You make a valid point, but some words are just inappropriate for most contexts because the general lack of understanding of them causes unnecessary tension. To me this is a clear flaw in a communication model that I believe "mansplaining" falls under.

Another example would be the word "niggardly." These words pretty much only have use in an academic setting at best.

https://en.wikipedia.org/wiki/Controversies_about_the_word_%...


Thats great for those enlightened enough to understand the phrase with some comprehension. Alas, all of humanity is not that wise - I've had to deal with 'mansplaining' too many times from women, as well as men, for it to make any sense for there to be any gender-form in the phrase. And justifying this just doesn't make any sense. Its a terrible phrase, and should be replaced with something that doesn't imply that the phenomenon has anything to do with ones sex.

Because it doesn't. And that is sexism.


> Mansplaining is gender neutral if it is used in a gender neutral way.

I'm just imagining the furor if someone said that about, say, "harpy" or "hysterical."
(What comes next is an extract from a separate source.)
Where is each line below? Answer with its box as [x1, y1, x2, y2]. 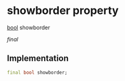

Have you seen people regularly use the word "mansplaining" to describe the actions of any women (while knowing that the person they were referring to was a woman)?

I don't believe that I have seen that.

The meaning of words is not their etymology, but it is how they are used and understood.

And, ime, people seem to use the word "mansplaining" to refer to actions of (people that they believe to be) men (or corporations?).

Perhaps your experience differs on this topic though?


To be honest, I have never seen the word "mansplain" used except as an example of a word that somebody didn't like. :)


Ah, good. The problem is now solved. Silicon Valley is saved.